Supplied data
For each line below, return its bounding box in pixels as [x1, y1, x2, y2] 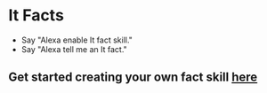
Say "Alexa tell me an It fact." [20, 43, 128, 54]
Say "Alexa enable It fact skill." [20, 35, 133, 45]
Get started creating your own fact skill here [8, 70, 258, 85]
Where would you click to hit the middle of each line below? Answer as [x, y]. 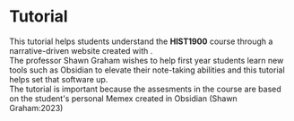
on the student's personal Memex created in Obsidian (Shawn [123, 98]
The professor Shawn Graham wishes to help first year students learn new [147, 60]
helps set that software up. [59, 79]
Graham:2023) [36, 108]
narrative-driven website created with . [81, 50]
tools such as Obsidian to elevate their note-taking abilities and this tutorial [147, 70]
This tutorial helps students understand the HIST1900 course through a [141, 41]
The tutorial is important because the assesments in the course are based [146, 89]
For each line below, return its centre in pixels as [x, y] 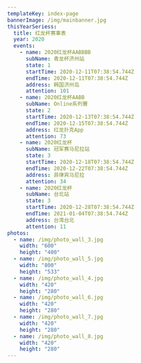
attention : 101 [47, 91]
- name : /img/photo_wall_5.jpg [58, 259]
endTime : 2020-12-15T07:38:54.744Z [77, 123]
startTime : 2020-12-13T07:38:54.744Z [80, 117]
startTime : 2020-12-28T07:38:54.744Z [80, 208]
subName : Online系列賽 [57, 104]
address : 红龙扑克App [55, 130]
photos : [18, 233]
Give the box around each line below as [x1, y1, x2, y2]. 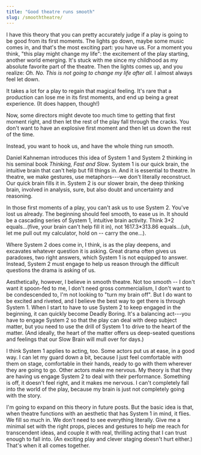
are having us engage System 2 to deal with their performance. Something [6, 373, 191, 380]
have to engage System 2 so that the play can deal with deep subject [6, 316, 177, 324]
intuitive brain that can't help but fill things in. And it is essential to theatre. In [6, 166, 196, 174]
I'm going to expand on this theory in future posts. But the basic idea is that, [6, 403, 194, 411]
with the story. [6, 391, 42, 399]
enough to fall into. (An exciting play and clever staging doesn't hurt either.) [6, 435, 193, 442]
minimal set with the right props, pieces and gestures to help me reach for [6, 423, 189, 430]
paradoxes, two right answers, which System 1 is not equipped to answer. [6, 253, 188, 261]
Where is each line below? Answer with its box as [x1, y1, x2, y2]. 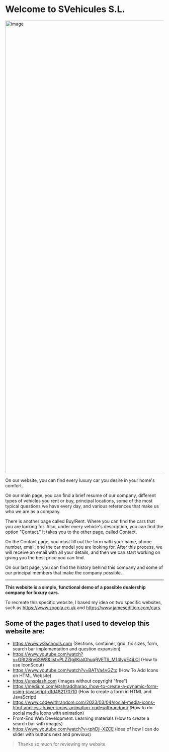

Your goal
Everything from the line containing "enough to fall" through the last line of the entries is to be output exactly as written, minus any pictures.

Solved exercise
enough to fall into. (An exciting play and clever staging doesn't hurt either.) [6, 435, 193, 442]
minimal set with the right props, pieces and gestures to help me reach for [6, 423, 189, 430]
paradoxes, two right answers, which System 1 is not equipped to answer. [6, 253, 188, 261]
Where is each line below? Answer with its box as [x1, y1, x2, y2]. 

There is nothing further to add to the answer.